The irony is that Athena will likely benefit from the Project Mayhem that is about to begin. “It’s probably terrible that all this new bureaucracy is being created,” Mr. Bush says. “But there’s going to be 50 new Medicaid-type plans in these insurance exchanges, run by the same insurance commissioners, these same sort of glazed-over-looking state secretaries of health. You know, just not really the brightest bulbs in the chandeliers of the world. Medicaid, the worst payer in the country by a factor of four! Mother of pearl! So I feel a little bit like a robber baron. I am going to make oil money dealing with them.”

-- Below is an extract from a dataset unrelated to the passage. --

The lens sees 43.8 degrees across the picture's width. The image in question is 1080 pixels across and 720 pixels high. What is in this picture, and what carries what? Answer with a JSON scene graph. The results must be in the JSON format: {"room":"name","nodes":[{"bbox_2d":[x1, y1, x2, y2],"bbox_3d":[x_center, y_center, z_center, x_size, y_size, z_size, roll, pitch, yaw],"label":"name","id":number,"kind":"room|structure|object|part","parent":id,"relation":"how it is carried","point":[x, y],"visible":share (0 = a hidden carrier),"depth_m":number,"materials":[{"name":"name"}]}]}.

The double irony is that Athena—while Mr. Bush might not put it in such an impolitic way, but then again, maybe he would—is also showing that the status quo for all its flaws is capable of organic change and real progress without the blunt-force trauma Congress is likely to inflict. Or in spite of it.

Take the nearly $47 billion in stimulus cash the White House has budgeted to prime the pump for health IT adoption. Mr. Bush says he’s glad his industry is getting more attention from the bully pulpit, but that “It is kind of too bad that all these software companies that we’re really close to putting out of business, these terrible legacy companies, with code that was written in the '70s, are going to get life support. That’s why I call it the Sunny von Bülow bill. What it is, basically, is a federally sponsored sale on old-fashioned software.”

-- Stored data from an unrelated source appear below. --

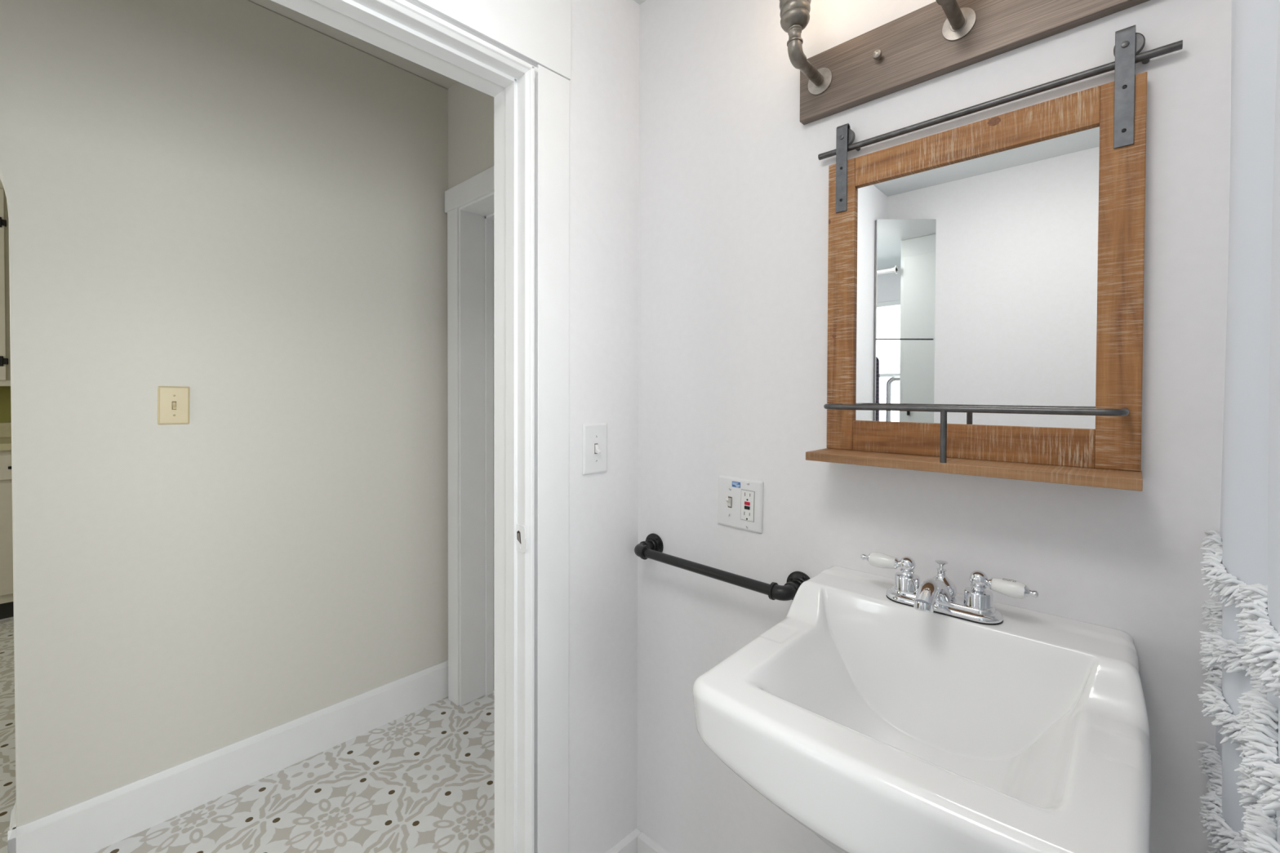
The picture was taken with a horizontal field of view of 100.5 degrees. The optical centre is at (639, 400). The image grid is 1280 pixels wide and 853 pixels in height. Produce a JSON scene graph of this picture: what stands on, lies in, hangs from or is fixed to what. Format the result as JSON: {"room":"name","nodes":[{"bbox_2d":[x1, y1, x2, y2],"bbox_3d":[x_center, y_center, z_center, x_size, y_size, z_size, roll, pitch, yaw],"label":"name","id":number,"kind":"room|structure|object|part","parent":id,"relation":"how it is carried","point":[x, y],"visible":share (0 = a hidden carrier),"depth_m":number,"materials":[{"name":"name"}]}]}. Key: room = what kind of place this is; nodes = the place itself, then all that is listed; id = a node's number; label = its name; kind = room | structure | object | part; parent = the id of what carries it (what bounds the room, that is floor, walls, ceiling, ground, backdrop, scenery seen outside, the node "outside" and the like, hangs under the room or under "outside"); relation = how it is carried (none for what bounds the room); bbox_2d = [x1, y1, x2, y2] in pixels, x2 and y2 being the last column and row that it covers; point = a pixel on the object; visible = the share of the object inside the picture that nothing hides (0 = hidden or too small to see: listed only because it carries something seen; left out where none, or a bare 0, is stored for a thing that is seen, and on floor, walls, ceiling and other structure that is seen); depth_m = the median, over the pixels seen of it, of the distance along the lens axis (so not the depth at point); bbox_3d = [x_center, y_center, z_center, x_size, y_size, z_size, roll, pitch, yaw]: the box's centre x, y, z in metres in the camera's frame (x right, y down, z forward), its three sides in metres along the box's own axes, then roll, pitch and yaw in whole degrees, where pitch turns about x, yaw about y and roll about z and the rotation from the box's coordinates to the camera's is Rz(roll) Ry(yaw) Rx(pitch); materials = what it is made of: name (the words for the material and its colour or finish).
{"room":"bathroom","nodes":[
{"label":"bathroom","id":0,"kind":"room"},
{"bbox_2d":[0,386,11,422],"bbox_3d":[-4.249,-0.052,3.239,0.100,2.590,3.100,1,1,43],"label":"wall","id":1,"kind":"structure","parent":0,"point":[5,391],"depth_m":3.39,"materials":[{"name":"paint"}]},
{"bbox_2d":[0,179,10,386],"bbox_3d":[-4.184,-0.711,2.968,0.344,1.255,1.200,1,1,43],"label":"upper cabinet","id":2,"kind":"object","parent":1,"relation":"attached to","point":[5,349],"visible":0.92,"depth_m":3.17,"materials":[{"name":"paint"}]},
{"bbox_3d":[-3.944,-0.686,2.999,0.018,1.135,0.472,1,1,43],"label":"cupboard door","id":3,"kind":"part","parent":2,"relation":"part of","materials":[{"name":"paint"}]},
{"bbox_2d":[0,0,448,826],"bbox_3d":[-1.628,-0.020,1.492,0.120,2.590,2.800,1,1,43],"label":"wall","id":4,"kind":"structure","parent":0,"point":[240,204],"depth_m":1.69,"materials":[{"name":"paint"}]},
{"bbox_2d":[157,386,190,424],"bbox_3d":[-1.416,0.016,1.619,0.020,0.117,0.075,1,1,43],"label":"light switch","id":5,"kind":"object","parent":4,"relation":"attached to","point":[173,402],"visible":1,"depth_m":1.62,"materials":[{"name":"beige plastic"}]},
{"bbox_2d":[7,660,448,852],"bbox_3d":[-1.283,1.196,1.885,0.148,0.150,1.225,1,1,43],"label":"baseboard","id":6,"kind":"structure","parent":4,"relation":"attached to","point":[93,824],"depth_m":1.70,"materials":[{"name":"paint"}]},
{"bbox_2d":[0,617,494,852],"bbox_3d":[-1.818,1.339,1.104,6.800,0.120,3.650,1,1,43],"label":"floor","id":7,"kind":"structure","parent":0,"point":[422,780],"depth_m":1.70,"materials":[{"name":"tile"}]},
{"bbox_2d":[0,450,13,619],"bbox_3d":[-4.015,0.765,2.963,0.633,0.965,1.400,1,1,43],"label":"base cabinet","id":8,"kind":"object","parent":7,"relation":"on","point":[6,606],"visible":0.22,"depth_m":3.00,"materials":[{"name":"paint"}]},
{"bbox_2d":[0,422,11,451],"bbox_3d":[-4.015,0.215,2.957,0.628,0.135,1.400,1,1,43],"label":"countertop","id":9,"kind":"structure","parent":8,"relation":"on","point":[5,428],"depth_m":3.36,"materials":[{"name":"beige"}]},
{"bbox_3d":[-3.716,0.380,2.852,0.018,0.140,0.550,1,1,43],"label":"drawer","id":10,"kind":"part","parent":8,"relation":"part of","materials":[{"name":"paint"}]},
{"bbox_3d":[-3.717,0.785,2.858,0.018,0.630,0.550,1,1,43],"label":"cupboard door","id":11,"kind":"part","parent":8,"relation":"part of","materials":[{"name":"paint"}]},
{"bbox_2d":[248,0,457,88],"bbox_3d":[-1.218,-1.359,1.133,1.200,0.100,2.750,1,1,43],"label":"ceiling","id":12,"kind":"structure","parent":0,"point":[437,78],"depth_m":1.98,"materials":[{"name":"paint"}]},
{"bbox_2d":[448,81,493,189],"bbox_3d":[-0.389,-0.023,1.960,1.062,2.590,0.120,1,1,43],"label":"wall","id":13,"kind":"structure","parent":0,"point":[470,109],"depth_m":2.15,"materials":[{"name":"paint"}]},
{"bbox_2d":[444,165,493,706],"bbox_3d":[-0.463,0.200,1.933,0.965,2.146,0.024,1,1,43],"label":"trim","id":14,"kind":"structure","parent":13,"relation":"attached to","point":[481,184],"depth_m":2.21,"materials":[{"name":"paint"}]},
{"bbox_2d":[458,191,494,706],"bbox_3d":[-0.399,0.241,2.000,0.786,2.062,0.184,1,1,43],"label":"door","id":15,"kind":"structure","parent":13,"relation":"in","point":[476,218],"depth_m":2.24,"materials":[{"name":"paint"}]},
{"bbox_2d":[404,0,639,852],"bbox_3d":[-0.494,0.122,0.978,1.520,2.326,0.055,-1,1,-45],"label":"wall","id":16,"kind":"structure","parent":0,"point":[604,215],"depth_m":1.33,"materials":[{"name":"paint"}]},
{"bbox_2d":[271,0,538,852],"bbox_3d":[-0.592,0.270,0.939,0.880,2.032,0.142,-1,1,-45],"label":"door jamb","id":17,"kind":"object","parent":16,"relation":"in","point":[401,28],"depth_m":1.20,"materials":[{"name":"paint"}]},
{"bbox_2d":[516,524,527,553],"bbox_3d":[-0.267,0.311,1.196,0.003,0.062,0.047,-1,1,-45],"label":"strike plate","id":18,"kind":"object","parent":17,"relation":"attached to","point":[522,542],"visible":1,"depth_m":1.19,"materials":[{"name":"paint"}]},
{"bbox_2d":[413,0,571,852],"bbox_3d":[-0.547,0.143,0.882,1.070,2.286,0.008,-1,1,-45],"label":"trim","id":19,"kind":"structure","parent":16,"relation":"attached to","point":[539,31],"depth_m":1.22,"materials":[{"name":"paint"}]},
{"bbox_2d":[582,422,607,475],"bbox_3d":[-0.105,0.119,1.309,0.076,0.124,0.020,-1,1,-45],"label":"light switch","id":20,"kind":"object","parent":16,"relation":"attached to","point":[594,435],"visible":1,"depth_m":1.31,"materials":[{"name":"white plastic"}]},
{"bbox_2d":[606,828,641,852],"bbox_3d":[-0.084,1.218,1.348,0.231,0.127,0.020,-1,1,-45],"label":"baseboard","id":21,"kind":"structure","parent":16,"relation":"attached to","point":[628,844],"depth_m":1.39,"materials":[{"name":"paint"}]},
{"bbox_2d":[633,0,645,4],"bbox_3d":[0.036,-1.202,0.061,2.080,0.350,2.180,1,1,43],"label":"ceiling","id":22,"kind":"structure","parent":0,"point":[639,2],"depth_m":1.39,"materials":[{"name":"paint"}]},
{"bbox_2d":[636,0,1231,852],"bbox_3d":[0.744,0.129,0.810,2.030,2.326,0.120,1,1,43],"label":"wall","id":23,"kind":"structure","parent":0,"point":[734,188],"depth_m":1.08,"materials":[{"name":"paint"}]},
{"bbox_2d":[637,832,669,852],"bbox_3d":[0.388,1.224,1.055,1.060,0.127,0.020,1,1,43],"label":"baseboard","id":24,"kind":"structure","parent":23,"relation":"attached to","point":[645,844],"depth_m":1.39,"materials":[{"name":"paint"}]},
{"bbox_2d":[634,533,809,600],"bbox_3d":[0.158,0.382,1.217,0.464,0.066,0.083,1,1,43],"label":"towel bar","id":25,"kind":"object","parent":23,"relation":"attached to","point":[652,548],"visible":0.93,"depth_m":1.15,"materials":[{"name":"black metal"}]},
{"bbox_2d":[717,475,763,533],"bbox_3d":[0.221,0.234,1.201,0.119,0.117,0.020,1,1,43],"label":"outlet switch plate","id":26,"kind":"object","parent":23,"relation":"attached to","point":[740,500],"visible":1,"depth_m":1.20,"materials":[{"name":"grey plastic"}]},
{"bbox_2d":[740,488,754,522],"bbox_3d":[0.241,0.235,1.189,0.035,0.069,0.005,1,1,43],"label":"outlet","id":27,"kind":"object","parent":26,"relation":"attached to","point":[747,495],"depth_m":1.19,"materials":[{"name":"white plastic"}]},
{"bbox_2d":[692,565,1151,852],"bbox_3d":[0.383,0.583,0.746,0.478,0.500,0.470,1,1,43],"label":"sink","id":28,"kind":"object","parent":23,"relation":"attached to","point":[876,723],"visible":0.99,"depth_m":0.70,"materials":[{"name":"ceramic"}]},
{"bbox_2d":[860,552,1039,625],"bbox_3d":[0.462,0.299,0.833,0.254,0.074,0.136,1,1,43],"label":"faucet","id":29,"kind":"object","parent":28,"relation":"on","point":[937,593],"visible":1,"depth_m":0.82,"materials":[{"name":"silver metal"}]},
{"bbox_3d":[0.439,0.278,0.904,0.010,0.018,0.018,1,1,43],"label":"lever","id":30,"kind":"part","parent":29,"relation":"part of","materials":[{"name":"silver metal"}]},
{"bbox_3d":[0.455,0.301,0.825,0.031,0.050,0.114,1,1,43],"label":"spout","id":31,"kind":"part","parent":29,"relation":"part of","materials":[{"name":"silver metal"}]},
{"bbox_3d":[0.491,0.269,0.867,0.019,0.015,0.019,1,1,43],"label":"lift rod","id":32,"kind":"part","parent":29,"relation":"part of","materials":[{"name":"silver metal"}]},
{"bbox_3d":[0.487,0.325,0.861,0.167,0.016,0.061,1,1,43],"label":"plate","id":33,"kind":"part","parent":29,"relation":"part of","materials":[{"name":"silver metal"}]},
{"bbox_3d":[0.535,0.280,0.815,0.010,0.018,0.018,1,1,43],"label":"lever","id":34,"kind":"part","parent":29,"relation":"part of","materials":[{"name":"silver metal"}]},
{"bbox_2d":[779,0,1149,124],"bbox_3d":[0.493,-0.702,0.844,0.568,0.278,0.158,1,1,43],"label":"vanity light","id":35,"kind":"object","parent":23,"relation":"attached to","point":[940,37],"visible":1,"depth_m":0.93,"materials":[{"name":"brown wood"}]},
{"bbox_3d":[0.314,-0.648,1.006,0.028,0.062,0.119,1,1,43],"label":"pipe arm","id":36,"kind":"part","parent":35,"relation":"part of","materials":[{"name":"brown metal"}]},
{"bbox_3d":[0.490,-0.645,0.842,0.028,0.062,0.119,1,1,43],"label":"pipe arm","id":37,"kind":"part","parent":35,"relation":"part of","materials":[{"name":"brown metal"}]},
{"bbox_2d":[805,24,1182,491],"bbox_3d":[0.514,-0.207,0.861,0.506,0.638,0.112,1,1,43],"label":"mirror","id":38,"kind":"object","parent":23,"relation":"attached to","point":[985,277],"visible":1,"depth_m":0.85,"materials":[{"name":"brown wood"}]},
{"bbox_3d":[0.475,0.056,0.832,0.009,0.084,0.009,1,1,43],"label":"rail post","id":39,"kind":"part","parent":38,"relation":"part of","materials":[{"name":"metal"}]},
{"bbox_2d":[805,448,1142,491],"bbox_3d":[0.508,0.105,0.868,0.452,0.015,0.109,1,1,43],"label":"shelf","id":40,"kind":"object","parent":38,"relation":"attached to","point":[1121,475],"depth_m":0.81,"materials":[{"name":"brown wood"}]},
{"bbox_3d":[0.539,0.068,0.899,0.350,0.056,0.021,1,1,43],"label":"frame rail","id":41,"kind":"part","parent":38,"relation":"part of","materials":[{"name":"brown wood"}]},
{"bbox_3d":[0.505,0.013,0.856,0.414,0.010,0.086,1,1,43],"label":"guard rail","id":42,"kind":"part","parent":38,"relation":"part of","materials":[{"name":"metal"}]},
{"bbox_3d":[0.539,-0.181,0.895,0.358,0.450,0.003,1,1,43],"label":"glass","id":43,"kind":"part","parent":38,"relation":"part of","materials":[{"name":"white mirror"}]},
{"bbox_3d":[0.541,-0.429,0.892,0.350,0.054,0.021,1,1,43],"label":"frame rail","id":44,"kind":"part","parent":38,"relation":"part of","materials":[{"name":"brown wood"}]},
{"bbox_3d":[0.542,-0.481,0.886,0.506,0.011,0.011,1,1,43],"label":"track rod","id":45,"kind":"part","parent":38,"relation":"part of","materials":[{"name":"metal"}]},
{"bbox_3d":[0.307,-0.831,0.176,0.052,0.052,1.387,1,1,43],"label":"curtain rod","id":46,"kind":"object","parent":23,"relation":"attached to","visible":0},
{"bbox_2d":[1195,0,1279,852],"bbox_3d":[0.570,0.150,0.482,0.070,2.010,0.604,1,1,43],"label":"shower curtain","id":47,"kind":"object","parent":46,"relation":"hanging from","point":[1240,811],"visible":1,"depth_m":0.55,"materials":[{"name":"white fabric"}]}
]}

“It’s designed like a box-buying campaign,” he continues. "You get this fixed chunk of money for a few years, you get to pay off your EMR, like its a thing. People in Washington think in terms of things that we’ll buy and then they’ll be there. Buildings. Roads. Tanks. What Lockheed Martin makes. Things.

"And this isn’t that. This is a market: its a set of agreements, it’s a language. What’s needed is a way of exchanging value and making choices, that’s ethical—and, you know, nobody, nobody, not nobody, has said a word about that.

Mr. Rago is a senior editorial page writer at the Journal.